#### [Record set]
────────

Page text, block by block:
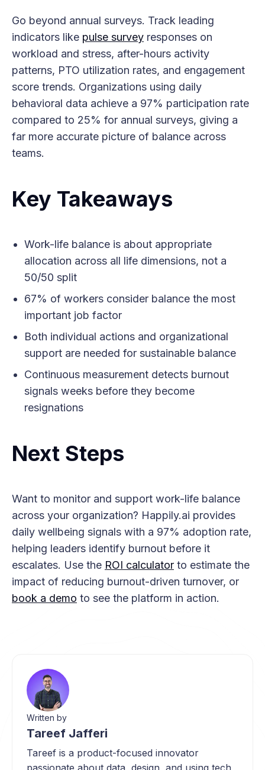
Go beyond annual surveys. Track leading
indicators like pulse survey responses on
workload and stress, after-hours activity
patterns, PTO utilization rates, and engagement
score trends. Organizations using daily
behavioral data achieve a 97% participation rate
compared to 25% for annual surveys, giving a
far more accurate picture of balance across
teams.
Key Takeaways
Work-life balance is about appropriate
allocation across all life dimensions, not a
50/50 split
67% of workers consider balance the most
important job factor
Both individual actions and organizational
support are needed for sustainable balance
Continuous measurement detects burnout
signals weeks before they become
resignations
Next Steps
Want to monitor and support work-life balance
across your organization? Happily.ai provides
daily wellbeing signals with a 97% adoption rate,
helping leaders identify burnout before it
escalates. Use the ROI calculator to estimate the
impact of reducing burnout-driven turnover, or
book a demo to see the platform in action.
Written by
Tareef Jafferi
Tareef is a product-focused innovator
passionate about data, design, and using tech
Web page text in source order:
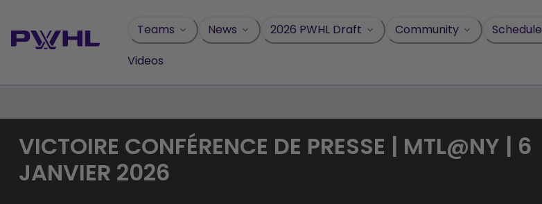
content
Teams News 2026 PWHL Draft Community Schedule
Videos
VICTOIRE CONFÉRENCE DE PRESSE | MTL@NY | 6
JANVIER 2026
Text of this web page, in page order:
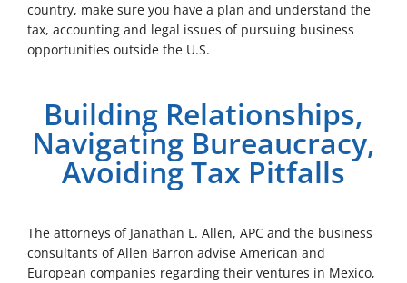
country, make sure you have a plan and understand the
tax, accounting and legal issues of pursuing business
opportunities outside the U.S.
Building Relationships,
Navigating Bureaucracy,
Avoiding Tax Pitfalls
The attorneys of Janathan L. Allen, APC and the business
consultants of Allen Barron advise American and
European companies regarding their ventures in Mexico,
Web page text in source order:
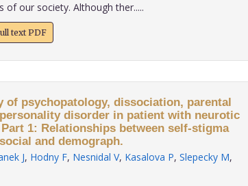
of our society. Although ther.....
text PDF
of psychopatology, dissociation, parental
disorder in patient with neurotic
1: Relationships between self-stigma
and demograph.
J, Hodny F, Nesnidal V, Kasalova P, Slepecky M,
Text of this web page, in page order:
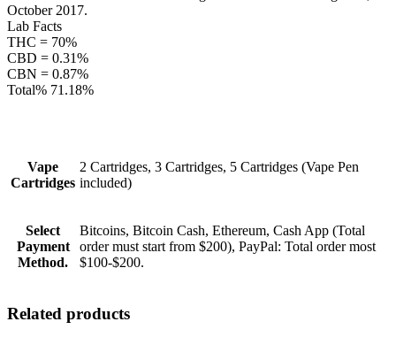
October 2017.
Lab Facts
THC = 70%
CBD = 0.31%
CBN = 0.87%
Total% 71.18%
Vape
Cartridges
2 Cartridges, 3 Cartridges, 5 Cartridges (Vape Pen
included)
Select
Payment
Method.
Bitcoins, Bitcoin Cash, Ethereum, Cash App (Total
order must start from $200), PayPal: Total order most
$100-$200.
Related products
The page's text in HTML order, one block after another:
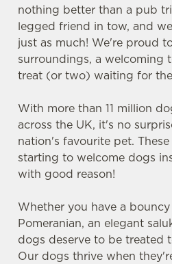
nothing better than a pub
legged friend in tow, and
just as much! We're proud
surroundings, a welcoming
treat (or two) waiting for
With more than 11 million
across the UK, it's no
nation's favourite pet.
starting to welcome dogs
with good reason!
Whether you have a
Pomeranian, an elegant
dogs deserve to be treated
Our dogs thrive when
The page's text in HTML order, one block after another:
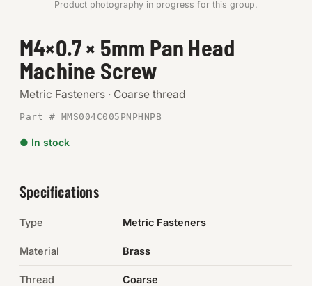
SHOP SUPPLIES
Tools
Chemicals & Adhesives
Electrical
Product photography in progress for this group.
M4×0.7 × 5mm Pan Head
Machine Screw
Metric Fasteners · Coarse thread
Part # MMS004C005PNPHNPB
● In stock
Specifications
Type Metric Fasteners
Material Brass
Thread Coarse
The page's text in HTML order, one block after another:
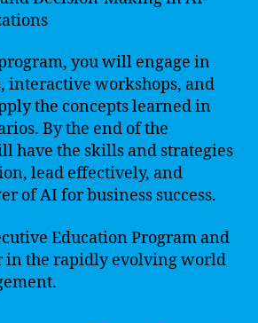
you will engage in
interactive workshops, and
the concepts learned in
By the end of the
have the skills and strategies
lead effectively, and
of AI for business success.
Education Program and
in the rapidly evolving world

────────

#### [What this task involves]
Please reproduce, word for word, only the lines from the line that holds "SHOP SUPPLIES" through the final line of the entries above, omitting any pictures.

#### [Response area]
SHOP SUPPLIES
Tools
Chemicals & Adhesives
Electrical
Product photography in progress for this group.
M4×0.7 × 5mm Pan Head
Machine Screw
Metric Fasteners · Coarse thread
Part # MMS004C005PNPHNPB
● In stock
Specifications
Type Metric Fasteners
Material Brass
Thread Coarse
The page's text in HTML order, one block after another:
you will engage in
interactive workshops, and
the concepts learned in
By the end of the
have the skills and strategies
lead effectively, and
of AI for business success.
Education Program and
in the rapidly evolving world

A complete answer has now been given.